MeetFuture and the Case for Stateless AI
MeetFuture's public promise is unusually specific: answer a set of deep personal questions, generate one possible future-self timeline, then chat with that simulated future self. The live site says as much, and the public repo adds one important implementation detail: the app is stateless.
That choice changes the shape of the product.
Instead of building a long-running memory system, the published app focuses on a single guided session. The repo README says there is no database and no persistence. The route tree backs that up with public endpoints for future generation and follow-up chat, plus modules for prompts, questions, and validation.

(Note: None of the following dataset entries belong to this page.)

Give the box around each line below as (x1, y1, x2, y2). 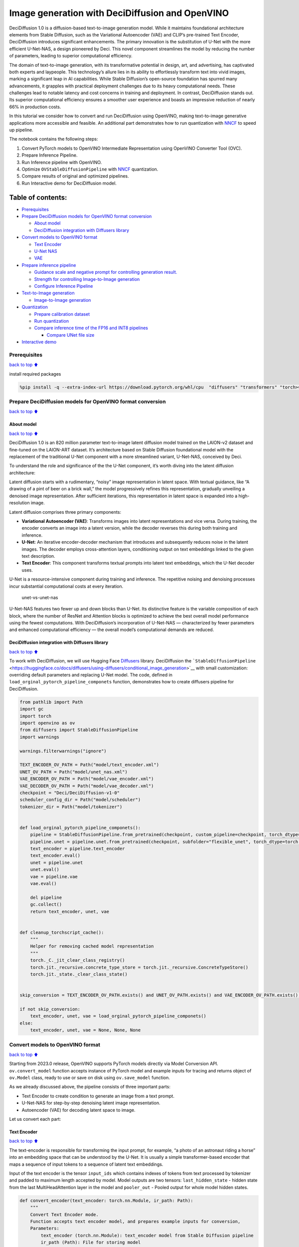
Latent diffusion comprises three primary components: (9, 509, 122, 515)
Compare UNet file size (46, 332, 95, 338)
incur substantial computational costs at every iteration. (9, 583, 124, 589)
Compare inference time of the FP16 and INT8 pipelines (34, 325, 148, 331)
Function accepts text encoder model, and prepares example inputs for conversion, (30, 1219, 241, 1224)
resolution (9, 500, 30, 506)
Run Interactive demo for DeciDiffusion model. (21, 180, 117, 186)
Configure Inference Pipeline (34, 283, 93, 289)
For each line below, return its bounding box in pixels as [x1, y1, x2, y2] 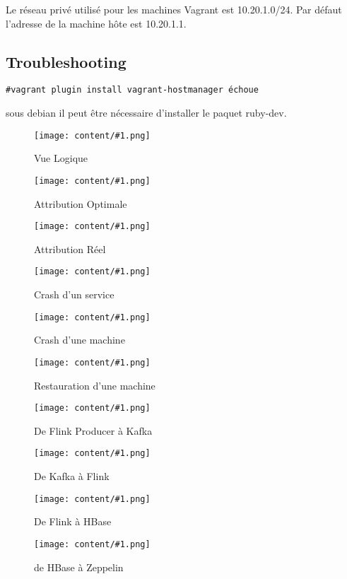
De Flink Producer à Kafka [34, 423, 153, 438]
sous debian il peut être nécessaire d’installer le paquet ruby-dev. [6, 105, 287, 120]
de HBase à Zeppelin [34, 559, 124, 574]
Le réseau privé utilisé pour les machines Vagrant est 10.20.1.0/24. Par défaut [6, 2, 342, 16]
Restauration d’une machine [34, 378, 155, 392]
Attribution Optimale [34, 196, 127, 211]
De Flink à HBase [34, 514, 112, 529]
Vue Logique [34, 151, 88, 165]
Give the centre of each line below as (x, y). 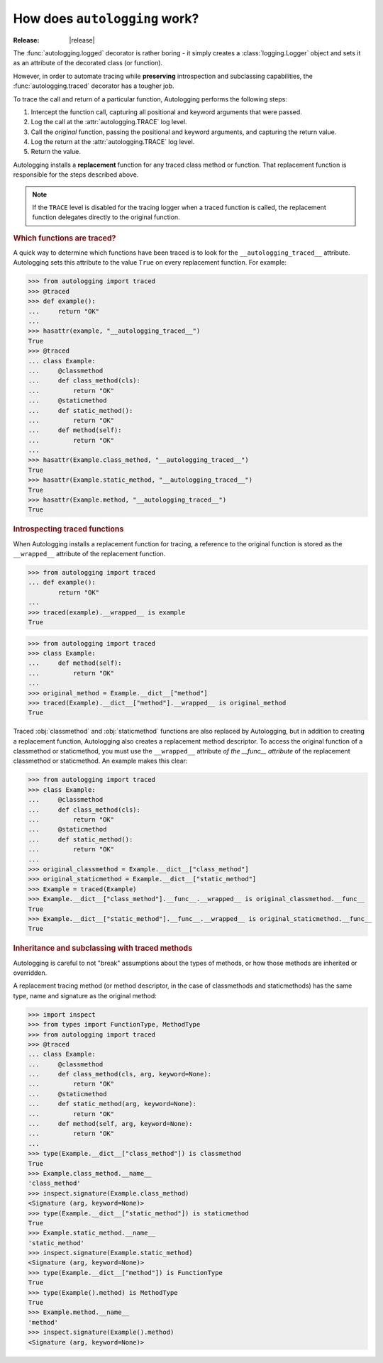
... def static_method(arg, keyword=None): (112, 1104)
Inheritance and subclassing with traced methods (103, 949)
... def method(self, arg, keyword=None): (110, 1124)
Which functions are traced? (65, 238)
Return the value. (56, 152)
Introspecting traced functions (68, 529)
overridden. (30, 973)
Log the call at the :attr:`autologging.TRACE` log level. (109, 122)
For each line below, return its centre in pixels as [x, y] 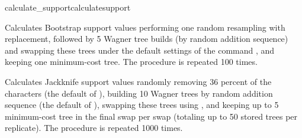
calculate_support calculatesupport [68, 7]
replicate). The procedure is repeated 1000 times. [94, 128]
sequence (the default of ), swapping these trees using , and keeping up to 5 [142, 105]
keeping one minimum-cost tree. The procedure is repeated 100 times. [131, 62]
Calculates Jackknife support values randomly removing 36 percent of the [138, 81]
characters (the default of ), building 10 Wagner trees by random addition [139, 93]
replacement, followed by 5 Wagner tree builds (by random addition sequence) [147, 39]
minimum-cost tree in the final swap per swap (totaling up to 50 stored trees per [151, 116]
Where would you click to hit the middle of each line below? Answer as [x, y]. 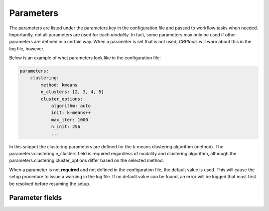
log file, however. [27, 49]
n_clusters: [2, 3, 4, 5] [72, 92]
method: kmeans [59, 85]
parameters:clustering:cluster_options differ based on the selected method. [87, 160]
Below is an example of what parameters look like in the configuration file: [85, 58]
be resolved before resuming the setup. [50, 184]
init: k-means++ [71, 113]
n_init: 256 [66, 127]
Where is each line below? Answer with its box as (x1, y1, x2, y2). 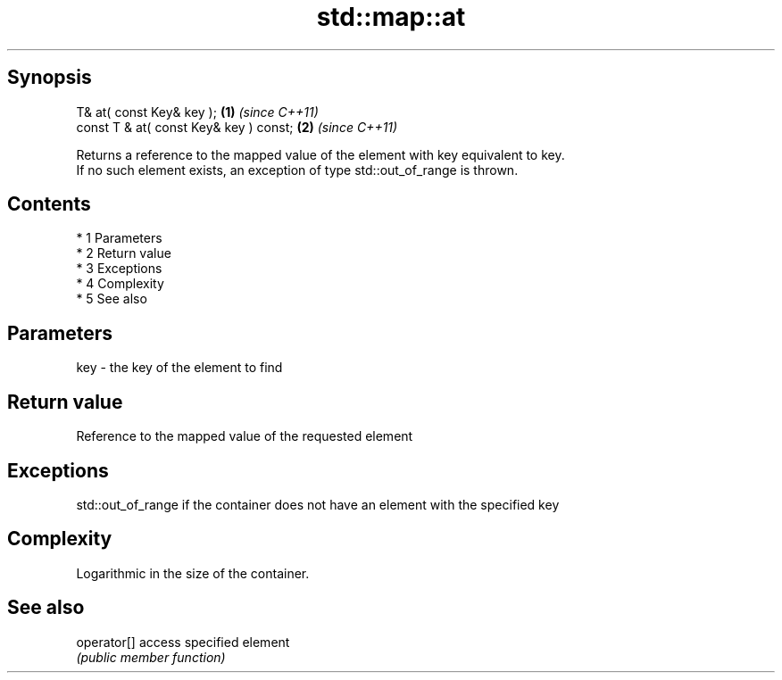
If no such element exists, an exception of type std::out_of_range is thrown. (76, 162, 519, 178)
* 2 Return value (76, 245, 171, 261)
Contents (7, 193, 91, 216)
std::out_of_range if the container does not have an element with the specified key (76, 496, 560, 512)
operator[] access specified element (76, 634, 290, 650)
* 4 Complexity (76, 276, 164, 292)
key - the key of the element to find (76, 360, 283, 376)
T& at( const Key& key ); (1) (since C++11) (76, 104, 319, 120)
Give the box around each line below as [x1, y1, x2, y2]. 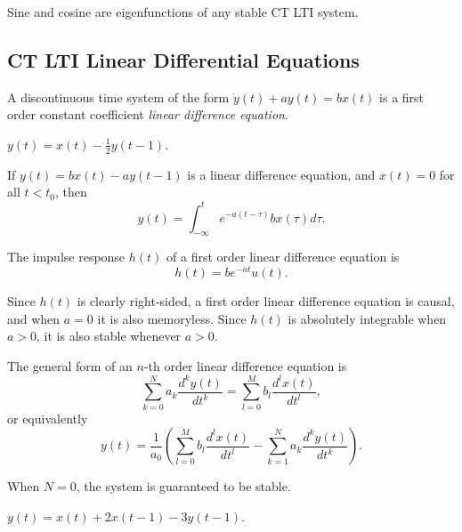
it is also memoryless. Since [97, 309, 247, 327]
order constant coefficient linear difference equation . [7, 105, 288, 124]
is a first [379, 87, 425, 106]
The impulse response [7, 247, 126, 266]
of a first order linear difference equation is [166, 247, 400, 266]
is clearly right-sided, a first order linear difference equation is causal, [77, 291, 455, 310]
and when [7, 309, 61, 327]
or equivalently [7, 408, 88, 427]
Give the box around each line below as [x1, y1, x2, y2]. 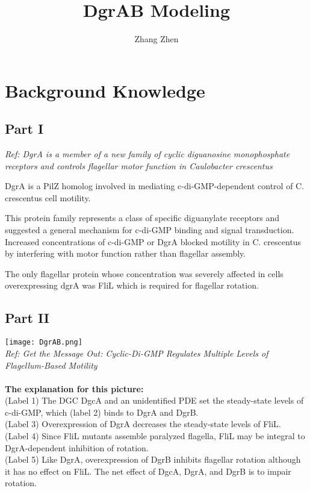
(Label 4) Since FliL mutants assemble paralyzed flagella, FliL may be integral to [5, 430, 305, 442]
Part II [5, 308, 49, 327]
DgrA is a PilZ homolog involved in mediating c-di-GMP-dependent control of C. [5, 180, 305, 192]
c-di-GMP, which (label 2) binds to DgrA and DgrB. [5, 405, 199, 418]
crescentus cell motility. [5, 191, 91, 204]
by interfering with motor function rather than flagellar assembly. [5, 247, 246, 260]
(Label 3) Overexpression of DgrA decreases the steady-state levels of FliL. [5, 418, 281, 430]
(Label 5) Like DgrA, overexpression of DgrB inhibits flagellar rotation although [5, 453, 301, 466]
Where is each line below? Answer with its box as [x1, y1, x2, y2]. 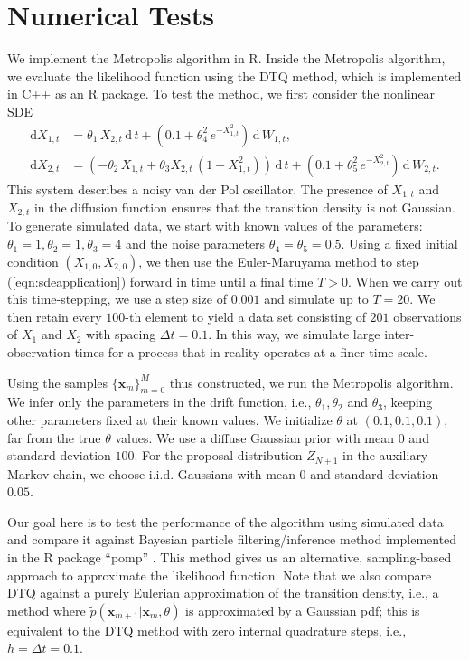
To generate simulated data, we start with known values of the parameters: [7, 216, 423, 235]
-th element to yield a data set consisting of [125, 306, 366, 325]
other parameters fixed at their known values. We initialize [7, 410, 333, 429]
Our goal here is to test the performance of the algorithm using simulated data [7, 512, 444, 531]
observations [393, 306, 462, 325]
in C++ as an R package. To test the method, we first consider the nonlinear [7, 84, 436, 103]
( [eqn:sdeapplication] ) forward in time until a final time [7, 271, 314, 290]
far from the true [7, 428, 101, 447]
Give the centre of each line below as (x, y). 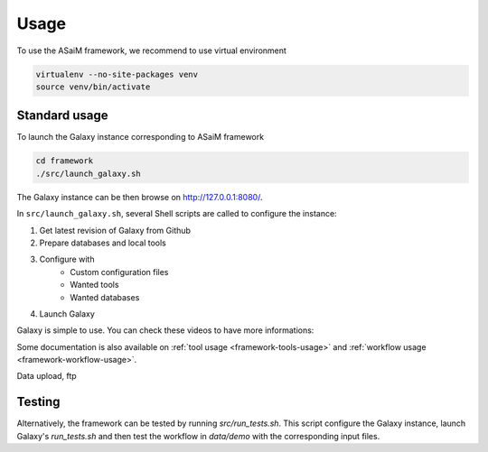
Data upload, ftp (47, 376)
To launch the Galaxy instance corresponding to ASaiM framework (141, 137)
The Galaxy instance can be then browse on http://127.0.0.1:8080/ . (140, 197)
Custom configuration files (119, 272)
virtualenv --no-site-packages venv (117, 74)
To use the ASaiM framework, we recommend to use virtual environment (151, 51)
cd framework (65, 161)
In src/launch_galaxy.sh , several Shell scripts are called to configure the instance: (177, 214)
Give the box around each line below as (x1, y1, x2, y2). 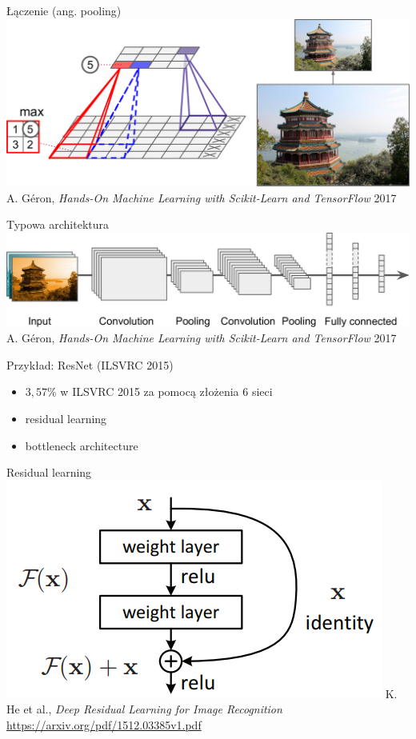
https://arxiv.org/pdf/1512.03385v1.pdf (6, 717, 202, 733)
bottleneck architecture (25, 437, 138, 453)
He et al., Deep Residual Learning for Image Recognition (6, 701, 282, 717)
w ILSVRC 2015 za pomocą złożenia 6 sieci (60, 383, 273, 400)
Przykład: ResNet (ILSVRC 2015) (6, 356, 174, 373)
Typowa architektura (6, 216, 110, 233)
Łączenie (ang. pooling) (6, 2, 122, 18)

From a product perspective, statelessness is not just a technical shortcut. It is also a trust and scope decision:
| Public trait | What it changes | | --- | --- | | No persistence | Less personal history to store or secure | | Questionnaire first | The generation has structured input instead of vague prompting | | Separate generate and chat routes | The product can treat creation and conversation as distinct stages |
The repo package also makes the stack legible: Next.js 15, React 19, and OpenAI. That is enough public evidence to understand the product loop without pretending we know private internals that were never published.
What makes MeetFuture strong portfolio material is the restraint. It does not try to be a generic AI chatbot. It is a shaped experience with a clear beginning, a clear transition into chat, and a delivery model that keeps the public story consistent with the code.
For teams building AI products, that is a useful reminder: the most convincing public proof is often not a bigger feature list. It is a tighter contract between product promise, technical shape, and what a visitor can verify for themselves.